# What this task involves
Only the pictures are dropped. Restate each line below word for word.

# Data provided
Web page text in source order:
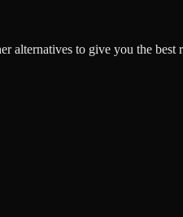
to give you the best
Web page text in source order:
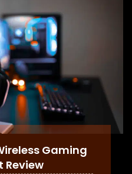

# Response area
Web page text in source order:
to give you the best
Web page text in source order:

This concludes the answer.